[RECORDS FOR PROCESSING]
++++++++++

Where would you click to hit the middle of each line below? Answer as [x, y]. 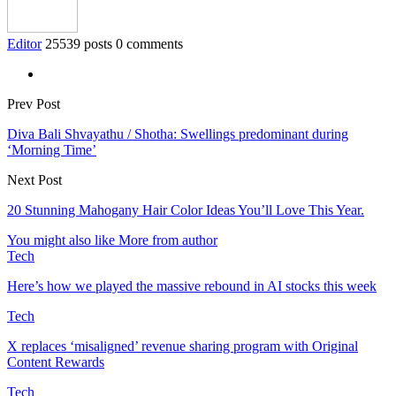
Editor [24, 43]
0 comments [149, 43]
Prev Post [34, 103]
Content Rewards [56, 362]
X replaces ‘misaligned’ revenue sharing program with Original [183, 346]
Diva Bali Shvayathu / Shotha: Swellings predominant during [178, 133]
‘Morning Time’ [52, 149]
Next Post [34, 179]
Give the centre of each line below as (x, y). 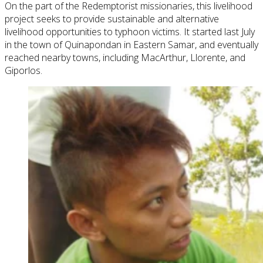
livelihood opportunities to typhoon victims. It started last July (130, 32)
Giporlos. (23, 71)
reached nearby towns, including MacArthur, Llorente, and (125, 58)
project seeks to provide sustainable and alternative (112, 19)
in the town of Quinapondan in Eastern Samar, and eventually (131, 45)
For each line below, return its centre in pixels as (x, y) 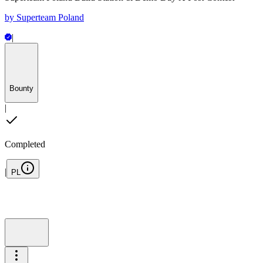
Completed (25, 144)
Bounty (21, 89)
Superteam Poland (50, 17)
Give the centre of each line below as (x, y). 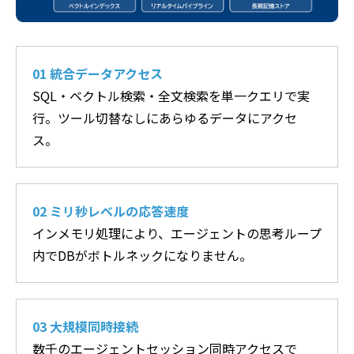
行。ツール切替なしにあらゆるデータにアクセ (165, 117)
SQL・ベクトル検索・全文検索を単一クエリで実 (171, 95)
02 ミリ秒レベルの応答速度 (111, 211)
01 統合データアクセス (98, 73)
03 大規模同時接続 (85, 326)
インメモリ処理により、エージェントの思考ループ (177, 233)
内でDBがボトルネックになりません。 (142, 255)
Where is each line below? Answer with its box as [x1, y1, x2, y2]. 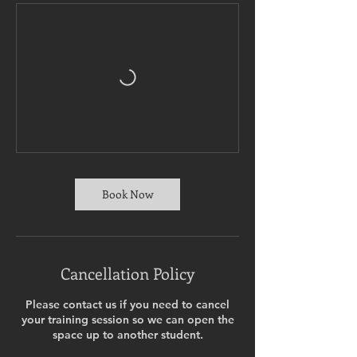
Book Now [101, 186, 154, 202]
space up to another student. [52, 328, 203, 342]
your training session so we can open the [21, 312, 234, 327]
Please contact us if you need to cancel [25, 297, 229, 312]
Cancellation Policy [61, 262, 194, 284]
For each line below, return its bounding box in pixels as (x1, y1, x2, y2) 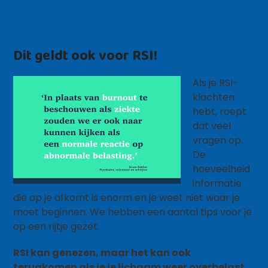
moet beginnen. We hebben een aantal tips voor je (13, 205, 252, 219)
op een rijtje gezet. (13, 220, 100, 233)
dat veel (193, 119, 232, 133)
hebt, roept (193, 105, 247, 118)
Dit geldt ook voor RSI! (13, 44, 158, 65)
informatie (193, 176, 242, 190)
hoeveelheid (193, 162, 251, 176)
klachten (193, 90, 235, 104)
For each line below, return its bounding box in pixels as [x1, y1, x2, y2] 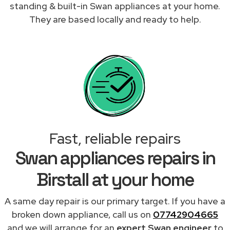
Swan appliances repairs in [15, 146, 215, 169]
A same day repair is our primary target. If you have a [5, 195, 225, 207]
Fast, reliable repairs [49, 128, 181, 148]
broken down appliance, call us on [12, 208, 153, 220]
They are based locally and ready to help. [29, 13, 201, 25]
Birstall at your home [36, 168, 194, 191]
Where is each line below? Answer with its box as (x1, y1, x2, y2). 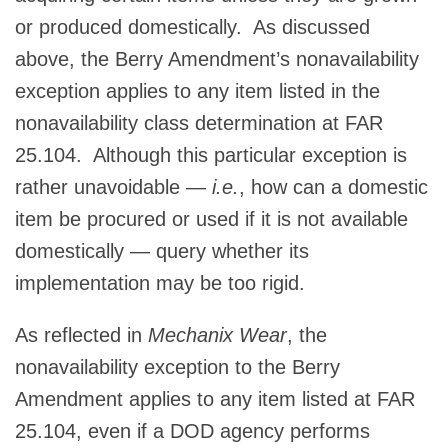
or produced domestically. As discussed (15, 15, 370, 38)
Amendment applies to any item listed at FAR (15, 387, 415, 410)
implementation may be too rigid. (15, 271, 305, 294)
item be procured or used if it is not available (15, 207, 408, 230)
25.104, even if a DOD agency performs (15, 419, 370, 442)
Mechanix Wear (148, 323, 287, 346)
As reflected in (15, 323, 148, 346)
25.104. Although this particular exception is (15, 143, 407, 166)
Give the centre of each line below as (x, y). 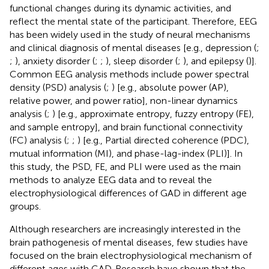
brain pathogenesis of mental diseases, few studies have (129, 242)
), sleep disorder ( (142, 61)
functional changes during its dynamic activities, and (120, 8)
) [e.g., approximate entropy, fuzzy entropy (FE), (153, 113)
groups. (25, 206)
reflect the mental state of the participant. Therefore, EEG (133, 21)
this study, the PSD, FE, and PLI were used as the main (125, 166)
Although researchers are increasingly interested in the (125, 229)
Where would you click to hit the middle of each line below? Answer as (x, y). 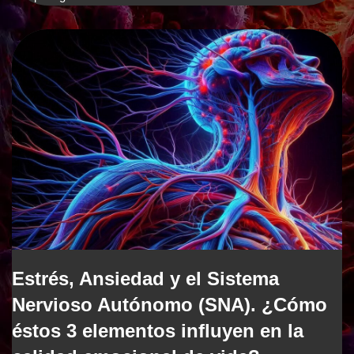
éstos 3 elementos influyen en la (158, 331)
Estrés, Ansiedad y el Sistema (145, 279)
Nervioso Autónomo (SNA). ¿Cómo (169, 305)
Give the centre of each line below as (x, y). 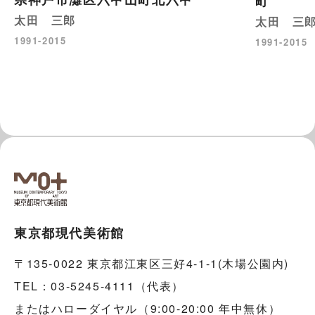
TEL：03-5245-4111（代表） (99, 285)
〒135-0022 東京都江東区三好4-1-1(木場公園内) (152, 263)
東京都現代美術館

++++++++++

[WHAT IS BEING ASKED] Gather up, from the records above, each line where the word "mental" appears.

[OUTPUT FOR THIS EXERCISE]
brain pathogenesis of mental diseases, few studies have (129, 242)
reflect the mental state of the participant. Therefore, EEG (133, 21)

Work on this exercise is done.